[Stored data entries]
·····

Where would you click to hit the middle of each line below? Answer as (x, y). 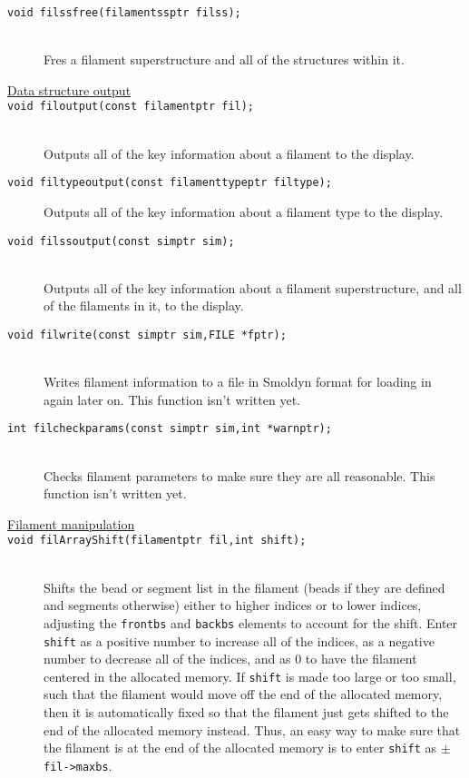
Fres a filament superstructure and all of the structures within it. (224, 59)
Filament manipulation (71, 523)
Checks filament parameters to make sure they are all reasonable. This (239, 475)
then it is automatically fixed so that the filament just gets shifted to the (246, 712)
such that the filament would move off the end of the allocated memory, (243, 694)
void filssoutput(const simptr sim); (121, 241)
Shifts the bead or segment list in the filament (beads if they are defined (244, 587)
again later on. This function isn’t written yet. (172, 399)

·····

Your answer must hold the line containing "Shifts the bead" and all lines after it in the entries above, exactly, and nothing else.

Shifts the bead or segment list in the filament (beads if they are defined (244, 587)
again later on. This function isn’t written yet. (172, 399)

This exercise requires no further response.